• [What is required]: For the data below, count the lines that have the string "Operating" and state that number by itself.

(Beginning of Material shown)

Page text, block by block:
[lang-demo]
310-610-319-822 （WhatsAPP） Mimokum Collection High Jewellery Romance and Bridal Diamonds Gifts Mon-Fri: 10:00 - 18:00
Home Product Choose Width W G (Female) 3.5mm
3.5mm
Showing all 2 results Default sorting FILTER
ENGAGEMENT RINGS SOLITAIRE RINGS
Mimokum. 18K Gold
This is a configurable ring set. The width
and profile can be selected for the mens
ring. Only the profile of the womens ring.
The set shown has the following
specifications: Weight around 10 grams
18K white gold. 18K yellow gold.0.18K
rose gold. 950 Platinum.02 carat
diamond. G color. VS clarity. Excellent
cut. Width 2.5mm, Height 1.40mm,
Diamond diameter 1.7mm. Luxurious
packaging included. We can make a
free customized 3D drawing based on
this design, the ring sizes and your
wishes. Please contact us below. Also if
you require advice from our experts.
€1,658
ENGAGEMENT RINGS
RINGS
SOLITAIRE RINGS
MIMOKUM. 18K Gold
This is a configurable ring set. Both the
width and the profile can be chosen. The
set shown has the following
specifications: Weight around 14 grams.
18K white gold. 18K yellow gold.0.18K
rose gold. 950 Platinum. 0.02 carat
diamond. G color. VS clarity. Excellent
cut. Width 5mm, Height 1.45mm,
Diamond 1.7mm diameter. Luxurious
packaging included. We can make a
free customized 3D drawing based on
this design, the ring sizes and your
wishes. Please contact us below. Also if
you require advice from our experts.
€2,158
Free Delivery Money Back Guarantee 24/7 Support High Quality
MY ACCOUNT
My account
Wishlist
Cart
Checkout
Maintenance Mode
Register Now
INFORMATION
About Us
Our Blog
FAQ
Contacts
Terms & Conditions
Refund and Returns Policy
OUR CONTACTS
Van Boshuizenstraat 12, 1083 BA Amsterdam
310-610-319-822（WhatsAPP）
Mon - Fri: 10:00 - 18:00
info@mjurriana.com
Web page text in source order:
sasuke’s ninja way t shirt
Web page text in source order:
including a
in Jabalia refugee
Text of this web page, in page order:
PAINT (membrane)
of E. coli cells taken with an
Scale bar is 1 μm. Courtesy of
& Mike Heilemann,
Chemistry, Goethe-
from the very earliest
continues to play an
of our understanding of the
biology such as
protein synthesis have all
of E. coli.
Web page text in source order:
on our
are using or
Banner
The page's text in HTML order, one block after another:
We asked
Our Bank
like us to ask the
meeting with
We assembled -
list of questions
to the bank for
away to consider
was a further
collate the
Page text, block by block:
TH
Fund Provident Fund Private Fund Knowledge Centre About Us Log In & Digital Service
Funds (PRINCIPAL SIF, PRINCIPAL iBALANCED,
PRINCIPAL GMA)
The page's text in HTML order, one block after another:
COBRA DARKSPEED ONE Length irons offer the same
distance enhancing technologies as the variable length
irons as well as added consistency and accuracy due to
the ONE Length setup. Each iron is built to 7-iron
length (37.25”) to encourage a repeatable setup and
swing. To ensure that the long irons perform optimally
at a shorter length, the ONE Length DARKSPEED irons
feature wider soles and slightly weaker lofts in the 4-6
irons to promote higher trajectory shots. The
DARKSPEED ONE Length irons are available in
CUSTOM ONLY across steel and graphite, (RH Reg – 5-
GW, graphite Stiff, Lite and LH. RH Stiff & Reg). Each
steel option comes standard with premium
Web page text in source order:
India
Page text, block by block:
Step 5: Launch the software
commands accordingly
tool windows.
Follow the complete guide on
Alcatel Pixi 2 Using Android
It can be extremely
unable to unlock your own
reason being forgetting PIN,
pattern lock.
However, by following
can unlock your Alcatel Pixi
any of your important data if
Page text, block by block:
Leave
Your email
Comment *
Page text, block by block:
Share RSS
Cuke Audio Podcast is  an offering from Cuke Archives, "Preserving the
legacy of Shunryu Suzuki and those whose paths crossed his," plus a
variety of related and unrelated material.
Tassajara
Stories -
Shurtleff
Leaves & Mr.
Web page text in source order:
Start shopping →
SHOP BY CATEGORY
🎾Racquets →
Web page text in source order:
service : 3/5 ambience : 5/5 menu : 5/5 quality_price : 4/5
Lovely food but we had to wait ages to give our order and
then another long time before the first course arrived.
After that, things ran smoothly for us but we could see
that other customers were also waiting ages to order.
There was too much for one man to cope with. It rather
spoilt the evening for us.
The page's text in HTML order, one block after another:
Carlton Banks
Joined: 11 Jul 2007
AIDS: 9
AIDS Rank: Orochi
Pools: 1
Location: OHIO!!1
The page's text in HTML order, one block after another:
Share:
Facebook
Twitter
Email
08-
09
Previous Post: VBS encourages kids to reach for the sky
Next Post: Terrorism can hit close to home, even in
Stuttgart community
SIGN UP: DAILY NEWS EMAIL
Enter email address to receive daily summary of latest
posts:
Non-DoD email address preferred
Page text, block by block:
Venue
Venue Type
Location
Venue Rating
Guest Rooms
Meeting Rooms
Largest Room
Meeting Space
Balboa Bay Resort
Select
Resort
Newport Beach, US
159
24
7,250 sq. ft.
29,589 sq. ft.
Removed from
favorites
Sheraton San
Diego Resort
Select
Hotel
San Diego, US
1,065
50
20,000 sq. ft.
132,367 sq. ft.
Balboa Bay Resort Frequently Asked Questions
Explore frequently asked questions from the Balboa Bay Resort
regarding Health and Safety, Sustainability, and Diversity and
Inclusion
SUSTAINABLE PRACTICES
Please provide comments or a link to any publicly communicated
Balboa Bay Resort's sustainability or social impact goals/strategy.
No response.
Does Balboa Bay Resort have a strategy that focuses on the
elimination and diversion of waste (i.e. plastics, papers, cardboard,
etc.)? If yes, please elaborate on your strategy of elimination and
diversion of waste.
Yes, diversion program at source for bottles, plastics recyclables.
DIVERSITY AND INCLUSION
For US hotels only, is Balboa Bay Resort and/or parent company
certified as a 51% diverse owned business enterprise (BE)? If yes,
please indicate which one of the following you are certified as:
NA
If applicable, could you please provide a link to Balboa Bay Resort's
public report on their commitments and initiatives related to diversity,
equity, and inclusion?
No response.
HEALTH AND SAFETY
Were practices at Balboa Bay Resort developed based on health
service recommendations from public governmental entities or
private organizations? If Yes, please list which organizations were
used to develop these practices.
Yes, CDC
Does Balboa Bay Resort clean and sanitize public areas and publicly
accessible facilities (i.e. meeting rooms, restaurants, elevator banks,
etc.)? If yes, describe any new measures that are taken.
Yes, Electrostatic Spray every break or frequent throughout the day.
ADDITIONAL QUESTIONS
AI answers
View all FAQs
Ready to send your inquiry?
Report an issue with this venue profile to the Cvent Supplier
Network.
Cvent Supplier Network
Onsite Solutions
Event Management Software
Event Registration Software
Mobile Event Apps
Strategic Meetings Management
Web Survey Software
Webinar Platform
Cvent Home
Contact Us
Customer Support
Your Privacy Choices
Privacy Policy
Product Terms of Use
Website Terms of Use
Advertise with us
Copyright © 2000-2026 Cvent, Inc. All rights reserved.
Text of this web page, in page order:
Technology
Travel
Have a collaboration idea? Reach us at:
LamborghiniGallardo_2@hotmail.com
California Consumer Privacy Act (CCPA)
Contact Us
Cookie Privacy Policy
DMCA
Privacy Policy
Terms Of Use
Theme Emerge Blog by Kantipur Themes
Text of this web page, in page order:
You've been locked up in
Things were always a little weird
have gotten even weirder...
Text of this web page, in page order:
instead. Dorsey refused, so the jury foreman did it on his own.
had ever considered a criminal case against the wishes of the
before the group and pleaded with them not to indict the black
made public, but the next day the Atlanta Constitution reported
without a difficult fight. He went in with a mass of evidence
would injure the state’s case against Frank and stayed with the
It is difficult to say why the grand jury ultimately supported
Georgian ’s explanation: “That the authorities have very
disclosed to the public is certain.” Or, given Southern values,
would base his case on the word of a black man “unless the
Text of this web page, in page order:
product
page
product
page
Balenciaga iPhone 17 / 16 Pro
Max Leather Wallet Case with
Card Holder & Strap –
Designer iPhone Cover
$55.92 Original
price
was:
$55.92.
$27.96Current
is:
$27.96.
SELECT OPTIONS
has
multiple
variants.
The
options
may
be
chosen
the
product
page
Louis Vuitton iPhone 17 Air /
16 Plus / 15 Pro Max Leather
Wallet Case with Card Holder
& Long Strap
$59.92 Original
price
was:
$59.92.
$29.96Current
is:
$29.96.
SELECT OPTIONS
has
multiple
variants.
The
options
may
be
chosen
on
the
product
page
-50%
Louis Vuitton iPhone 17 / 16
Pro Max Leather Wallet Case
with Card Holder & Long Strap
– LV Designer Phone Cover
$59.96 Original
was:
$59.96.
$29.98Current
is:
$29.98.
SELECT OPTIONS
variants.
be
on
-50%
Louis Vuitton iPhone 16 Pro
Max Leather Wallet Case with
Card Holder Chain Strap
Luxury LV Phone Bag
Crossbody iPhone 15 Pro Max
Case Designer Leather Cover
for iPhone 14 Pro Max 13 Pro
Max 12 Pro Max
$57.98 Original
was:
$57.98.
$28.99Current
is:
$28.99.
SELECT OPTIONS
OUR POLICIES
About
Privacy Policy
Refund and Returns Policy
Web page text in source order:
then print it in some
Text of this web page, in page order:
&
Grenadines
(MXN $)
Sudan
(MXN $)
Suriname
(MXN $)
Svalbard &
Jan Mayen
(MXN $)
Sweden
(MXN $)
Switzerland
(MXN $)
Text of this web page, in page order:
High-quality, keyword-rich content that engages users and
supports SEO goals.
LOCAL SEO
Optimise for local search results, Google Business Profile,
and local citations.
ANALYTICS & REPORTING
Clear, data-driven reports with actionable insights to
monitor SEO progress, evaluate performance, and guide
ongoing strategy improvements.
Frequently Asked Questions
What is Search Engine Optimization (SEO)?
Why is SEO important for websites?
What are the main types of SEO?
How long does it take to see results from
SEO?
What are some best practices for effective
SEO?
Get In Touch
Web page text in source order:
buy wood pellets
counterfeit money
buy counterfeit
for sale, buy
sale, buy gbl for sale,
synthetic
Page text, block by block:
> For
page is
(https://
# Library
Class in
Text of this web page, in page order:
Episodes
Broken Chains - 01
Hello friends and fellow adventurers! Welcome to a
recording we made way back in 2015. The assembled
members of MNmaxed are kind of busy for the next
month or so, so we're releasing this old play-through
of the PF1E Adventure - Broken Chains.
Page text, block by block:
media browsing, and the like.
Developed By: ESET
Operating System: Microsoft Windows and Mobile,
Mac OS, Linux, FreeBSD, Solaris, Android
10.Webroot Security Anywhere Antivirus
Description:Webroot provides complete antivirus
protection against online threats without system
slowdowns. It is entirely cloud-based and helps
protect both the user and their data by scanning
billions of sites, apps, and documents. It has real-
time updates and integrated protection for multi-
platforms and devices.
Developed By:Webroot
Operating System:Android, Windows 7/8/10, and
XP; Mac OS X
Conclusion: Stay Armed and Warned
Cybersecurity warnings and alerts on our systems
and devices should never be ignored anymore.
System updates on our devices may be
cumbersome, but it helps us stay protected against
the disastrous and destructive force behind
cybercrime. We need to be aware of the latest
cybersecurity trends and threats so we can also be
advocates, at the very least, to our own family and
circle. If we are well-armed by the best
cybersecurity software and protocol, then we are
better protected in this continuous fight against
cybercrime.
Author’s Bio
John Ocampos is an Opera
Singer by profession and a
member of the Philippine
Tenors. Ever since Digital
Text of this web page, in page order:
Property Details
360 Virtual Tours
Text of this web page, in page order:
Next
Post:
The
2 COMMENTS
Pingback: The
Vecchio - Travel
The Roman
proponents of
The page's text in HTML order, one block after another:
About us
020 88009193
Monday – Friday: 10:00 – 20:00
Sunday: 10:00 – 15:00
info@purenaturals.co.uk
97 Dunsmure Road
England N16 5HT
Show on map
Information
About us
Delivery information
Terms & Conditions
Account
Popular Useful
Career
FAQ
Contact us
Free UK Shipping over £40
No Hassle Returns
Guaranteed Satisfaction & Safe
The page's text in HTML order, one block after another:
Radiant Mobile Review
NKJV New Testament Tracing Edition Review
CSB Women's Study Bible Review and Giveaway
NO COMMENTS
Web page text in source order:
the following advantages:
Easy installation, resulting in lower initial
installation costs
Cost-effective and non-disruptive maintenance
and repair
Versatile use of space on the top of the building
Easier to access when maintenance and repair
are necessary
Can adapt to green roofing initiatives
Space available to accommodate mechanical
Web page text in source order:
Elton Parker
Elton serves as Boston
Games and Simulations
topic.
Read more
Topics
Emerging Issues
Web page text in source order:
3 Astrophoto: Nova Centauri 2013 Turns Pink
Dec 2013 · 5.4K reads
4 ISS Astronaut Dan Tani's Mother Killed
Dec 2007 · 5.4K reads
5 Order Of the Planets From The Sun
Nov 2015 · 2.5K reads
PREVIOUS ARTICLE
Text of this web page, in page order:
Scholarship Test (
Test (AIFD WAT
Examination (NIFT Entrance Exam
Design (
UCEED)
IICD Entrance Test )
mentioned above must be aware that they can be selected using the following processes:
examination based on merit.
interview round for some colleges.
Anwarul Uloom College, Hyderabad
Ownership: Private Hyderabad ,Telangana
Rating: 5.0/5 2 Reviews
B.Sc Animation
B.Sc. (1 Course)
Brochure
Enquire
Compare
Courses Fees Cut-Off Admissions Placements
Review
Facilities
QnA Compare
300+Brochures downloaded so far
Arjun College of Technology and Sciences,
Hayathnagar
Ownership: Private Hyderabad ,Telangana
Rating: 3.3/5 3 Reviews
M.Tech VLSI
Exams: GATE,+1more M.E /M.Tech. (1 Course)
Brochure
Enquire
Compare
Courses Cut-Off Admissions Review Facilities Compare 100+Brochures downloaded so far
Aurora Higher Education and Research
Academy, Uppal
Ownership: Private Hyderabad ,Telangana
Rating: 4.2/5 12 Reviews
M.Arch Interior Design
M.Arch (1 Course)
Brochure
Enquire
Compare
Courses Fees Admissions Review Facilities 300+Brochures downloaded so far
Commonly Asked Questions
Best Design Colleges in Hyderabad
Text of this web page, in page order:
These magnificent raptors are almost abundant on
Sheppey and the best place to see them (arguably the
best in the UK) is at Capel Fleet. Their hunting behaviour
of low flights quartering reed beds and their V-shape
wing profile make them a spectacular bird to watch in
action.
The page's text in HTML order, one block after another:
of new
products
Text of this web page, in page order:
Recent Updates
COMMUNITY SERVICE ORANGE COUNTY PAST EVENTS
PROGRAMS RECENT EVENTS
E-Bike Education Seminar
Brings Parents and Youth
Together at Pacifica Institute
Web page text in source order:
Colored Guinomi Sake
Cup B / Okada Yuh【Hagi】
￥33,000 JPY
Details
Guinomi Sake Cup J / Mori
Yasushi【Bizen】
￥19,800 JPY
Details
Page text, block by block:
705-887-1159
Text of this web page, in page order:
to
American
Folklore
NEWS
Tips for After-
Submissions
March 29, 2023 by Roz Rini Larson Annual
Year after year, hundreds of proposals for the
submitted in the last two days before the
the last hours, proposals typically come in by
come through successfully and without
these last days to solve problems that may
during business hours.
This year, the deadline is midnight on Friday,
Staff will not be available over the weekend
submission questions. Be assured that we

(End of Material shown)

• [Expected output]: 2